Le communisme de marché

Le jeudi 2 décembre 1999.

Après treize ans de candidature infructueuse, la Chine est en passe d’adhérer à l’OMC, l’Organisation Mondiale du Commerce qui à pris la suite le 1er janvier 1995 du GATT ­ l’Accord Général sur les tarifs douaniers, né au lendemain de la deuxième guerre mondiale à l’initiative des États-Unis ­ et dont le champ d’application dépassé le simple commerce des marchandises initial, pour s’étendre aussi aux biens et aux services ainsi qu’aux droits de la propriété intellectuelle ; bref tout échange est désormais marchandisé.

Ce 15 novembre après cinq jours d’intenses tractations menées à Pékin, un accord bilatéral a en effet été signé entre négociateurs chinois et américains. Au terme de cet accord, la Chine s’engage a abaisser le niveau moyen de ses droits de douane de 22 a 17 %, avec des baisses spectaculaires dans certains secteurs, comme l’automobile qui passera en cinq ans de 100 % a 25 %, et le secteur agricole, domaine sensible s’il en est puisque la paysannerie est encore majoritaire dans le pays et est un des piliers sur lesquels s’appuie le régime communiste pour avoir été la première bénéficiaire des réformes économiques lancées il y a vingt ans par Deng Xiaoping, est également concerné.

Rien ne résiste à la libéralisation de l’économie

la Chine va aussi ouvrir au capital étranger des secteurs stratégiques comme les télécommunications, avec prise de participation à terme jusqu’à 50 %, et les banques étrangères vont pouvoir prêter à leurs clients chinois en utilisant la monnaie locale, le renminbi. Les exportateurs américains pourront organiser leurs propres circuits de distribution, et dans le domaine de la culture le quota de films passera de 10 a 20. En échange, les États-Unis acceptent de supprimer à terme les quotas d’importation de textile chinois. Même si ce dernier point risque d’entraîner une crise de l’industrie textile américaine, et donc des emplois qui y sont liés, les américains espèrent tirer des concessions chinoises une baisse notable de l’énorme déficit de leur balance des paiements puisque les exportations chinoises se montent à 244 milliards de francs par an contre 109 milliards de francs d’importations, soit un déficit américain de 135 milliards de francs !

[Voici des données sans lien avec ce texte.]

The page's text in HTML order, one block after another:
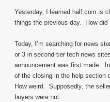
Yesterday, I learned half.com is
things the previous day. How did
Today, I’m searching for news
or 3 in second-tier tech news
announcement was first made.
of the closing in the help section
How weird. Supposedly, the
buyers were not.
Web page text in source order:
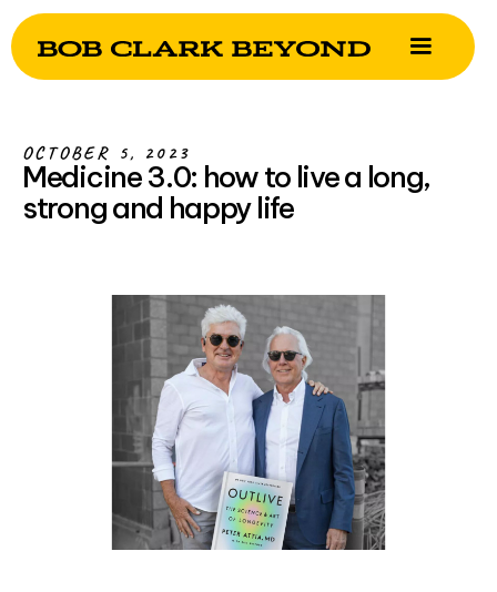
OCTOBER 5, 2023
Medicine 3.0: how to live a long,
strong and happy life
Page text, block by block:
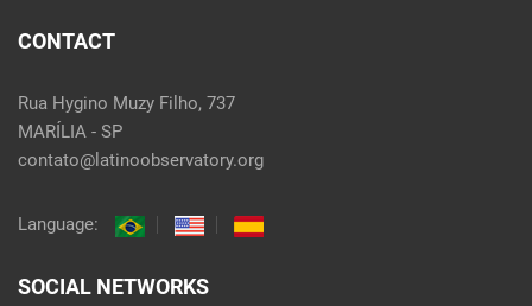
Language:
SOCIAL NETWORKS
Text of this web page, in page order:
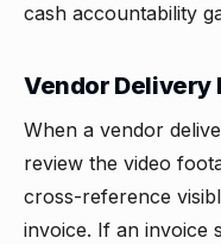
cash accountability
Vendor Delivery
When a vendor
review the video
cross-reference
invoice. If an invoice

Pour autant la Chine n’a franchi qu’une étape en vue de l’adhésion a l’OMC, même si c’est la plus importante. Il faut maintenant que le Congrès américain entérine l’accord d’ici le 15 janvier 2000, et c’est loin d’être certain compte tenu de la tradition d’isolationnisme des républicains qui sont majoritaires et ont l’œil fixé sur la prochaine élection présidentielle prévue en novembre 2000. Il faudra ensuite que la Chine signe d’autres accords bilatéraux, notamment avec l’Union Européenne, actuellement premier exportateur dans le commercial mondial, dont les intérêts ne correspondent pas forcément avec ceux des américains, même si d’après un porte-parole de la Commission de Bruxelles « 80 % des objectifs de l’Union européenne, dans ses négociations avec la Chine, sont communs avec ceux des États-Unis ». Mais une fois de plus ces derniers jouent leur jeu très personnel, et l’accord ne dit mot ni sur la question des droits de l’homme ni sur les normes sociales, alors que l’un des attraits justement du marché chinois, c’est cette main-d’œuvre quasi-inépuisable qui se déverse à flots continus des campagnes sur le marché du travail, taillable et corvéable à merci puisque toute expression autonome des travailleurs est absolument interdite par le régime communiste qui continue à s’en prétendre l’émanation, situation schizophrénique de plus en plus inconciliable d’ailleurs avec la réalité sur le terrain. Sans omettre le faible coût de cette main-d’œuvre puisque le P.I.B. chinois par habitant est seulement de 5 000 FF.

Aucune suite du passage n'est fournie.